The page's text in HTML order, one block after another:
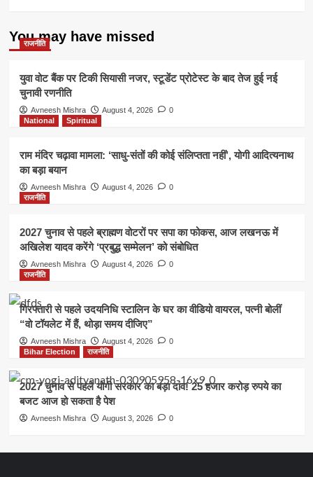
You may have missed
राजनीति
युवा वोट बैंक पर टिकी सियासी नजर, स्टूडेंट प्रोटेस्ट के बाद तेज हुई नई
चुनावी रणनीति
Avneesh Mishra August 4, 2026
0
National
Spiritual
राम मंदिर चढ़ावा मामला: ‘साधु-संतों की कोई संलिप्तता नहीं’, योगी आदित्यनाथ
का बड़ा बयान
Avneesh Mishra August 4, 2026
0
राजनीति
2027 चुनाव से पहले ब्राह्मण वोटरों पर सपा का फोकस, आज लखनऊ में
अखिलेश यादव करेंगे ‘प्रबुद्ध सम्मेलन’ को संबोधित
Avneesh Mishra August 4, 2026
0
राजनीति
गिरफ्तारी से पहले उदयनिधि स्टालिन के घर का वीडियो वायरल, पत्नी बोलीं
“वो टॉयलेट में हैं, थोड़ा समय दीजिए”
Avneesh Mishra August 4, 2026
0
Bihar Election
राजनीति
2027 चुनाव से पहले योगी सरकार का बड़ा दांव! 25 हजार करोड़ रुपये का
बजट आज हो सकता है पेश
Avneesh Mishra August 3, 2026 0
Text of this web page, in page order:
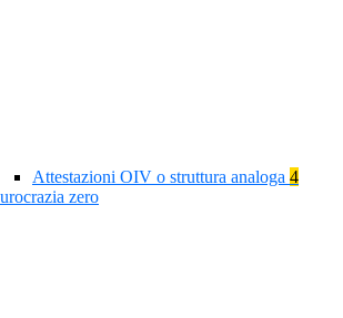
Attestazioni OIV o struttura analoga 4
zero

_Work order_:
Once the line containing "राम मंदिर चढ़ावा" is found, write out exactly that line and each line after it through the end of the entries, omitting pictures.

_The completed task_:
राम मंदिर चढ़ावा मामला: ‘साधु-संतों की कोई संलिप्तता नहीं’, योगी आदित्यनाथ
का बड़ा बयान
Avneesh Mishra August 4, 2026
0
राजनीति
2027 चुनाव से पहले ब्राह्मण वोटरों पर सपा का फोकस, आज लखनऊ में
अखिलेश यादव करेंगे ‘प्रबुद्ध सम्मेलन’ को संबोधित
Avneesh Mishra August 4, 2026
0
राजनीति
गिरफ्तारी से पहले उदयनिधि स्टालिन के घर का वीडियो वायरल, पत्नी बोलीं
“वो टॉयलेट में हैं, थोड़ा समय दीजिए”
Avneesh Mishra August 4, 2026
0
Bihar Election
राजनीति
2027 चुनाव से पहले योगी सरकार का बड़ा दांव! 25 हजार करोड़ रुपये का
बजट आज हो सकता है पेश
Avneesh Mishra August 3, 2026 0
Text of this web page, in page order:
Attestazioni OIV o struttura analoga 4
zero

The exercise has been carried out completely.